Building off of my previous question, I am trying to derive the normal equations for the least squares problem:
$$ \min_W \|WX - Y\|_2 \\ W \in \mathbb{C}^{N \times N} \quad X, Y \in \mathbb{C}^{N \times M} $$
The intuitive way of viewing this problem is that I am trying to predict a vector $y$ (of length $N$) from a corresponding $x$ vector using a matrix $W$, and to estimate $W$ I have multiple ($M$, to be precise) realizations of $x$ and $y$ packed into matrices $X$ and $Y$.
I am trying to define this in terms of a least-squares problem and derive the normal equations myself, but I'm running into issues in taking the derivative.
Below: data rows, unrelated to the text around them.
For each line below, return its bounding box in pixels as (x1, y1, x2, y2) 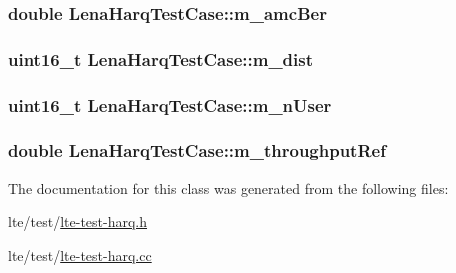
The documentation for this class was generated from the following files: (8, 177, 449, 198)
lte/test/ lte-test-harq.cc (8, 244, 152, 265)
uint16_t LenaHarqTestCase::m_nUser (8, 92, 332, 117)
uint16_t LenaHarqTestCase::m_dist (8, 46, 314, 71)
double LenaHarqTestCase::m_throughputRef (8, 138, 386, 163)
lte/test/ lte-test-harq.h (8, 211, 148, 232)
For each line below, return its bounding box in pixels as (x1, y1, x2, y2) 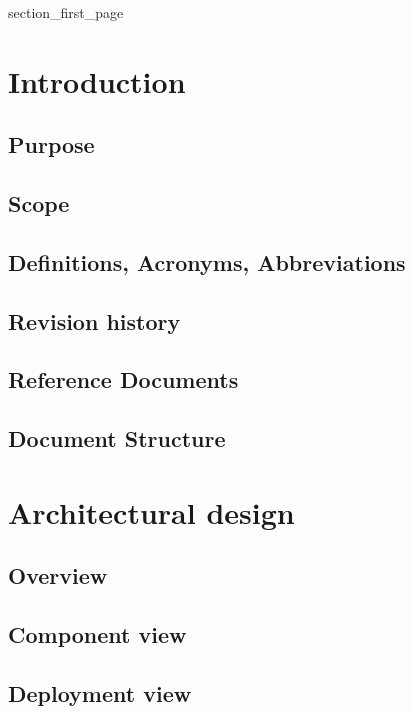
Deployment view (8, 677, 192, 708)
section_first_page (8, 2, 124, 22)
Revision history (8, 305, 181, 336)
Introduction (8, 60, 186, 101)
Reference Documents (8, 364, 239, 395)
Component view (8, 619, 187, 650)
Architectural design (8, 491, 295, 532)
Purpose (8, 129, 95, 160)
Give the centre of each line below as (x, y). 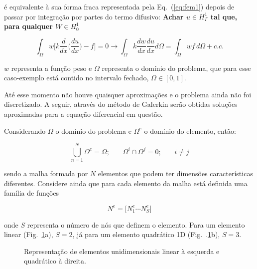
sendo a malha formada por (46, 173)
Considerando (25, 131)
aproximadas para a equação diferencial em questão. (83, 114)
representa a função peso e (52, 68)
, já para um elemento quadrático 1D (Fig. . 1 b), (146, 234)
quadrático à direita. (55, 261)
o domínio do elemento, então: (190, 131)
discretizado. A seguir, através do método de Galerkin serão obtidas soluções (121, 104)
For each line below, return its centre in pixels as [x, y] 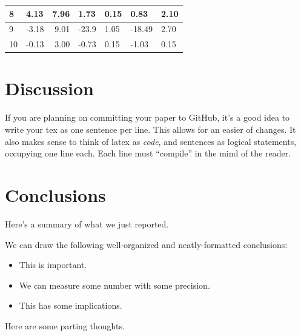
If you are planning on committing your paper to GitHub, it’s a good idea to [147, 117]
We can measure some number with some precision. [114, 285]
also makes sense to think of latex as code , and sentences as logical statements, [151, 141]
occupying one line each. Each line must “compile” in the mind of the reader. [148, 153]
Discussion [49, 88]
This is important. [53, 265]
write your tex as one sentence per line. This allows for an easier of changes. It [150, 129]
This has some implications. [71, 305]
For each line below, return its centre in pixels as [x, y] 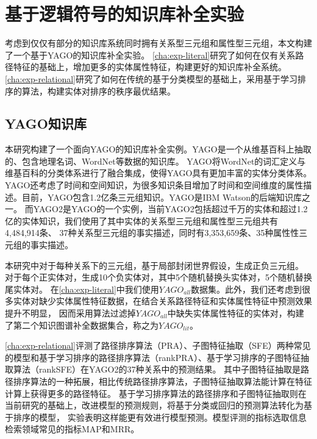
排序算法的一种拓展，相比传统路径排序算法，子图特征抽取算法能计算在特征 [162, 381]
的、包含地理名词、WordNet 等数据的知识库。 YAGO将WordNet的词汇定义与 [155, 161]
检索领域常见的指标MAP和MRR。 [72, 429]
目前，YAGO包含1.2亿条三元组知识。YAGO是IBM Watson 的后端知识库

To spell it out explicitly, I can re-state the above equation as:
$$ \min_W (WX - Y)^H (WX - Y) \\ = \min_W (X^H W^H - Y^H) (WX - Y) \\ = \min_W (X^H W^H W X - Y^H W X - X^H W^H Y + Y^H Y) $$
Now typically I would take the derivative with respect to $W$, set it equal to zero, and solve for $W$. However, my matrix calculus is rusty and everything I know is basically summed up on this webpage, where it explicitly states:
Note that the Hermitian transpose is not used because complex conjugates are not analytic.
Now, because of Michael C. Grant's answer I feel there must be some way of doing this, but I am at a loss as to how. Thank you all in advance!